Bilindiği gibi hukuk dili, herkesin kolaylıkla anlayamadığı bir dildir. Bunun başlıca nedeni, bir bilim dalı olarak hukukun kendisine özgü bir terminolojisinin (teknik terimlerinin) bulunmasıdır. Bir başka neden ise, ülkemizde yasaların dilinin oldukça eski ve ağır olmasıdır. Öyle ki, yasaların halk için yapılmasına ve yasayı bilmemenin özür sayılmamasına karşın, hukuk metinlerini okuyup anlayabilmek, az da olsa biraz hukuk bilgisini gerektirmektedir.
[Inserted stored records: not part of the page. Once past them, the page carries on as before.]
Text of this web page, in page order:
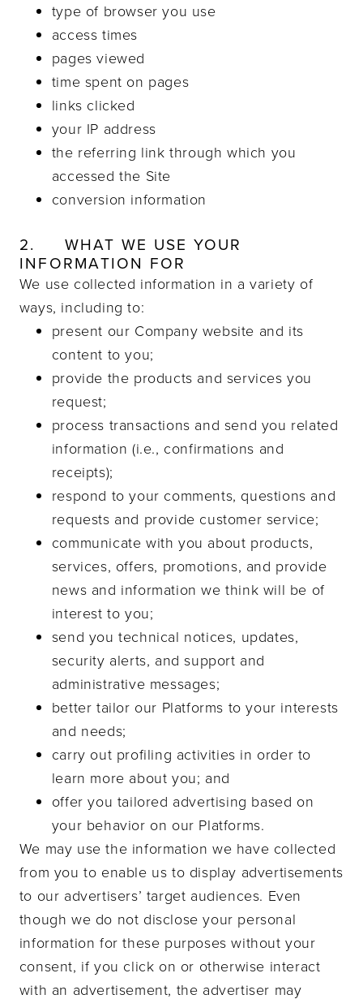
type of browser you use
access times
pages viewed
time spent on pages
links clicked
your IP address
the referring link through which you
accessed the Site
conversion information
2. WHAT WE USE YOUR
INFORMATION FOR
We use collected information in a variety of
ways, including to:
present our Company website and its
content to you;
provide the products and services you
request;
process transactions and send you related
information (i.e., confirmations and
receipts);
respond to your comments, questions and
requests and provide customer service;
communicate with you about products,
services, offers, promotions, and provide
news and information we think will be of
interest to you;
send you technical notices, updates,
security alerts, and support and
administrative messages;
better tailor our Platforms to your interests
and needs;
carry out profiling activities in order to
learn more about you; and
offer you tailored advertising based on
your behavior on our Platforms.
We may use the information we have collected
from you to enable us to display advertisements
to our advertisers’ target audiences. Even
though we do not disclose your personal
information for these purposes without your
consent, if you click on or otherwise interact
with an advertisement, the advertiser may
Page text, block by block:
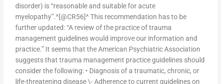
disorder) is “reasonable and suitable for acute
myelopathy”.^[@CR56]^ This recommendation has to be
further updated: “A review of the practice of trauma
management guidelines would improve our information and
practice.” It seems that the American Psychiatric Association
suggests that trauma management practice guidelines should
consider the following: • Diagnosis of a traumatic, chronic, or
life-threatening disease \- Adherence to current guidelines on
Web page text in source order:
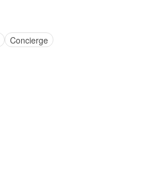
Concierge
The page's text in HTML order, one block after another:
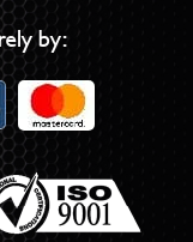
by:

Bununla birlikte, kendi kişisel gözlemlerim göstermektedir ki, eskilerden günümüze doğru, yasakoyucular yasaları, bilim adamları hukuk kitaplarını ve yargıçlar yargısal kararlarını, gittikçe daha güzel, anlaşılır ve duru bir Türkçe ile kaleme almaktadırlar. Bütün bunların sonucunda, günümüzde hukuk metinlerinin eskiye oranla çok daha kolay anlaşılabildiğini, sevinerek söylemek gerekir.
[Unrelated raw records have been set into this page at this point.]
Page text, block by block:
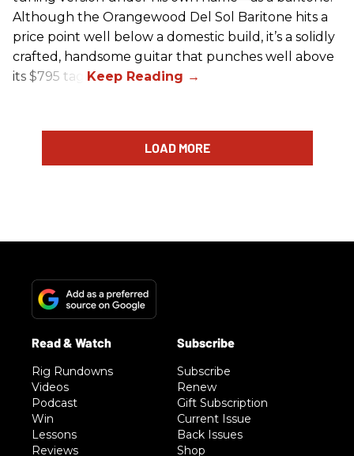
Although the Orangewood Del Sol Baritone hits a
price point well below a domestic build, it’s a solidly
crafted, handsome guitar that punches well above
its $795 tag.
LOAD MORE
Rig Rundowns
Videos
Podcast
Win
Lessons
Reviews
Subscribe
Renew
Gift Subscription
Current Issue
Back Issues
Shop
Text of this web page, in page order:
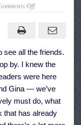
Offon
Harris
During
Meeting
on
Climate
Change
all the friends.
by. I knew the
were here
Gina — we’ve
must do, what
that has already
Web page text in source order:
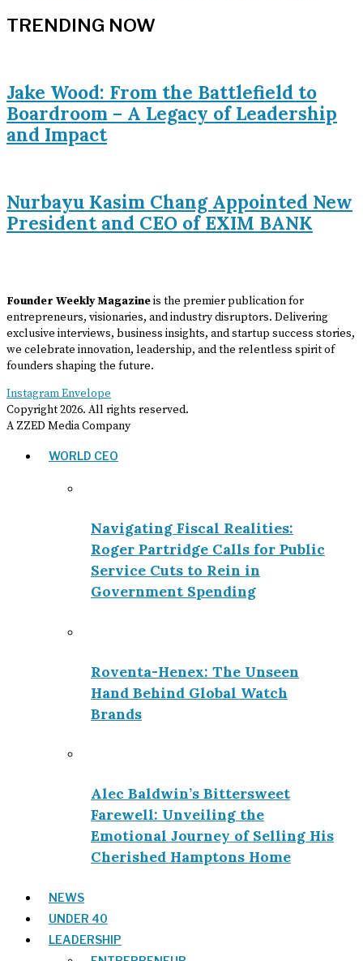
TRENDING NOW
Jake Wood: From the Battlefield to
Boardroom – A Legacy of Leadership
and Impact
Nurbayu Kasim Chang Appointed New
President and CEO of EXIM BANK
Founder Weekly Magazineis the premier publication for
entrepreneurs, visionaries, and industry disruptors. Delivering
exclusive interviews, business insights, and startup success stories,
we celebrate innovation, leadership, and the relentless spirit of
founders shaping the future.
InstagramEnvelope
Copyright2026. All rights reserved.
A ZZED Media Company
WORLD CEO
Navigating Fiscal Realities:
Roger Partridge Calls for Public
Service Cuts to Rein in
Government Spending
Roventa-Henex: The Unseen
Hand Behind Global Watch
Brands
Alec Baldwin’s Bittersweet
Farewell: Unveiling the
Emotional Journey of Selling His
Cherished Hamptons Home
NEWS
UNDER 40
LEADERSHIP
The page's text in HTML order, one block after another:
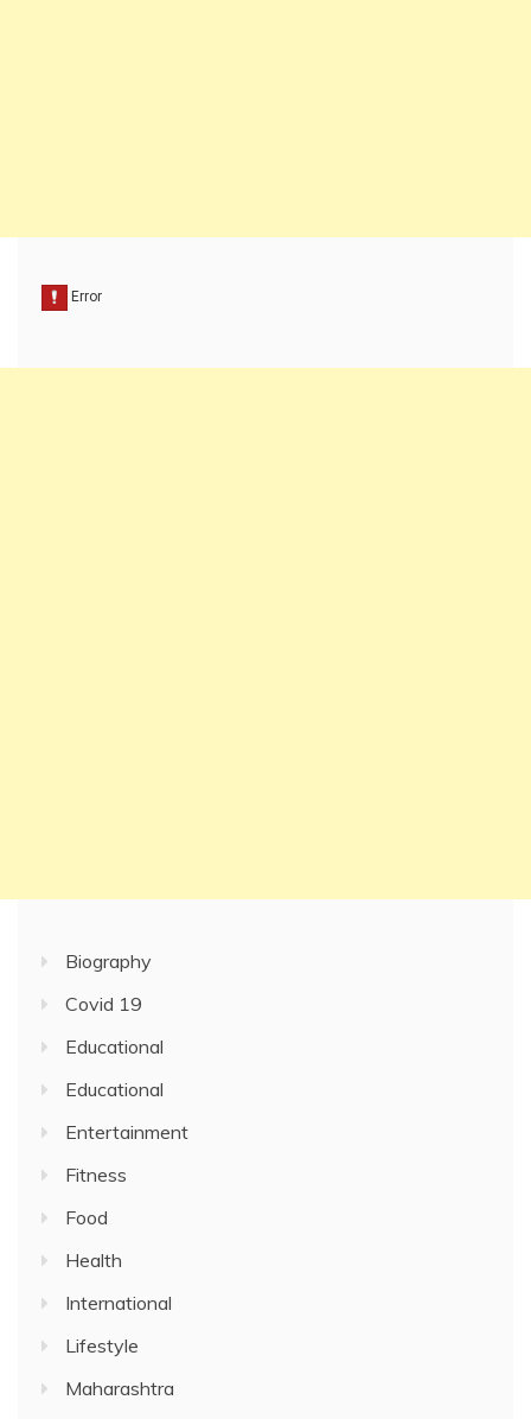
Biography
Covid 19
Educational
Educational
Entertainment
Fitness
Food
Health
International
Lifestyle
Maharashtra
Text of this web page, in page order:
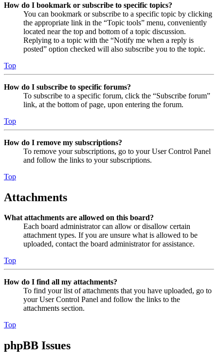
How do I bookmark or subscribe to specific topics?
You can bookmark or subscribe to a specific topic by clicking
the appropriate link in the “Topic tools” menu, conveniently
located near the top and bottom of a topic discussion.
Replying to a topic with the “Notify me when a reply is
posted” option checked will also subscribe you to the topic.
Top
How do I subscribe to specific forums?
To subscribe to a specific forum, click the “Subscribe forum”
link, at the bottom of page, upon entering the forum.
Top
How do I remove my subscriptions?
To remove your subscriptions, go to your User Control Panel
and follow the links to your subscriptions.
Top
Attachments
What attachments are allowed on this board?
Each board administrator can allow or disallow certain
attachment types. If you are unsure what is allowed to be
uploaded, contact the board administrator for assistance.
Top
How do I find all my attachments?
To find your list of attachments that you have uploaded, go to
your User Control Panel and follow the links to the
attachments section.
Top
phpBB Issues
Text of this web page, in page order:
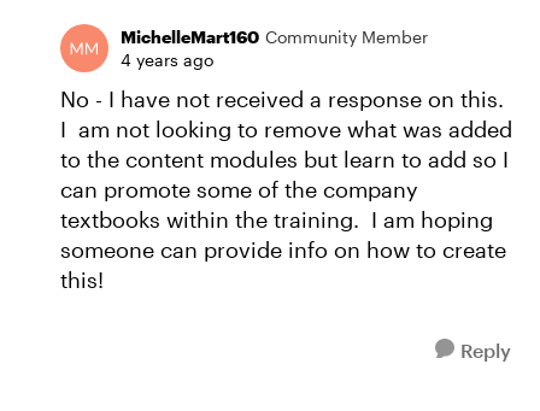
MichelleMart160 Community Member
4 years ago
No - I have not received a response on this.
I am not looking to remove what was added
to the content modules but learn to add so I
can promote some of the company
textbooks within the training. I am hoping
someone can provide info on how to create
this!
Reply
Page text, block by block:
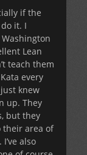
if the
it. I
Lean
teach them
every
knew
up. They
but they
their area of
also

Bu arada, hiç şüphesiz “hukukta öztürkçeleştirme (Güzel Türkçemizi yabancı sözcüklerden arındırma)” akımının başarılı olması da büyük etkendir.
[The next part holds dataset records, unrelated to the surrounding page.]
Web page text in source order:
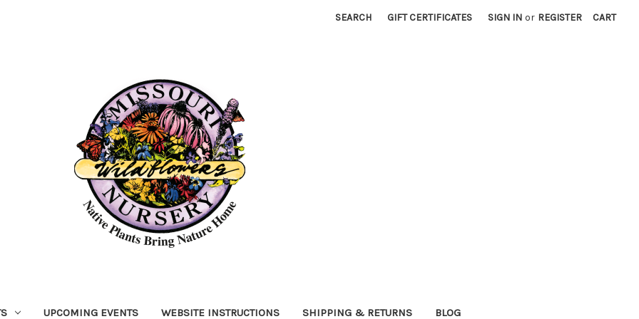
SEARCH GIFT CERTIFICATES SIGN IN or REGISTER CART
UPCOMING EVENTS WEBSITE INSTRUCTIONS SHIPPING & RETURNS BLOG
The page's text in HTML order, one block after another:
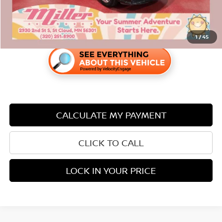
1/45
CALCULATE MY PAYMENT
CLICK TO CALL
LOCK IN YOUR PRICE
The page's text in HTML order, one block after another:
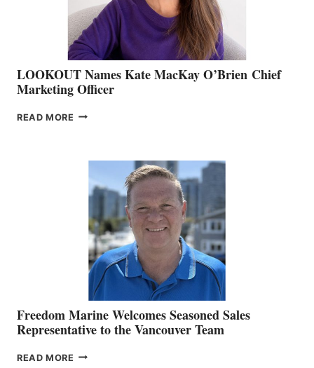
LOOKOUT Names Kate MacKay O’Brien Chief
Marketing Officer
READ MORE LOOKOUT
O’BRIEN CHIEF
MARKETING
OFFICER
Freedom Marine Welcomes Seasoned Sales
Representative to the Vancouver Team
READ MORE FREEDOM
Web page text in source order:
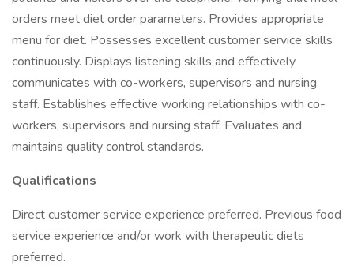
orders meet diet order parameters. Provides appropriate
menu for diet. Possesses excellent customer service skills
continuously. Displays listening skills and effectively
communicates with co-workers, supervisors and nursing
staff. Establishes effective working relationships with co-
workers, supervisors and nursing staff. Evaluates and
maintains quality control standards.
Qualifications
Direct customer service experience preferred. Previous food
service experience and/or work with therapeutic diets
preferred.
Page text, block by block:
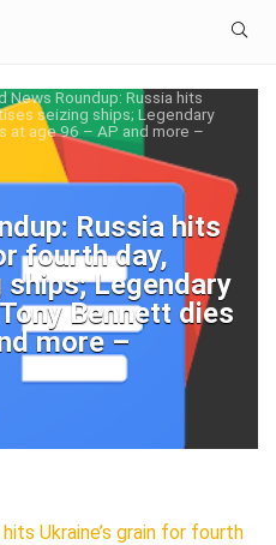
News Roundup: Russia hits
seizing ships; Legendary
at age 96 – AP and more –
Russia hits
fourth day,
Legendary
Bennett dies
more –
Ukraine’s grain for fourth
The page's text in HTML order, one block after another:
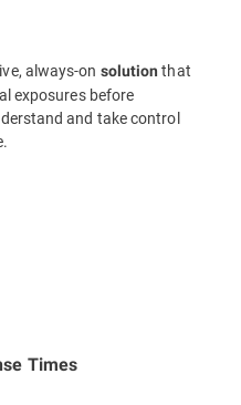
always-on solution that
exposures before
and take control
Times
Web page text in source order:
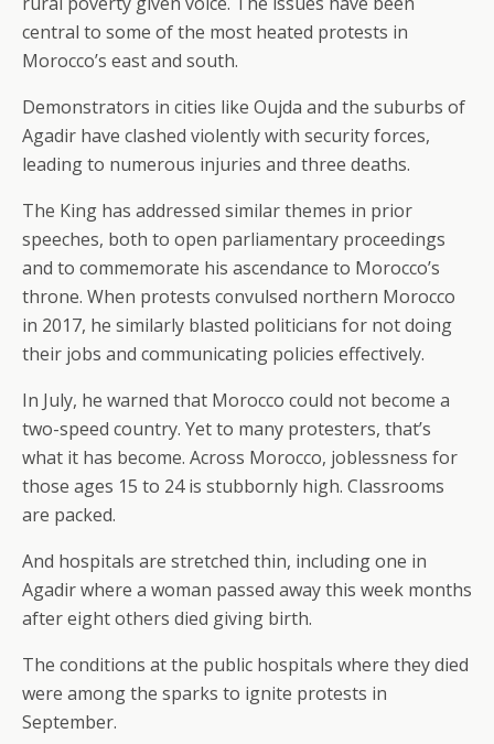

Hukukçuların Kelime Hazinesi Çok Geniştir
Aslında hukukçular, bütün Dünya’da, kelime hazinesi en zengin meslek gruplarının başlarında yer alır. Çünkü, hukukçu olarak örneğin bir hâkim, toplumda çıkan her türlü uyuşmazlığı çözme görevini yüklenmiştir ve vereceği karar sonucu dağıtacağı adaletin doğruluğu açısından hâkim, herkesin (başka başka bilim dallarının teknik terimleri de dahil) ne konuştuğunu veya yazdığını tam olarak anlamalıdır. Bu açıdan, hâkimin tarafların söylediği her hangi bir kavram veya kelimeyi bilmemesi (bilmiyorsa, öğrenmemesi) yaptığı işin önemi ve özelliği nedeniyle düşünülemez.
Aynı husus avukatlar bakımından da kaçınılmazdır. Zira avukat, kendisine güvenerek gelen ve savunmasını aldığı müvekkilinin haklarını en iyi şekilde koruyabilmek için, onun ne dediğini (başka başka bilim dallarının teknik terimleri de dahil) anlamalı, bilmediklerini veya bilemediklerini öğrenmeli ve hâkime (onun da anlayabileceği bir şekilde) anlatmalıdır. İşte bu olgu, hukukçunun kelime hazinesini artıran çok önemli bir etkendir.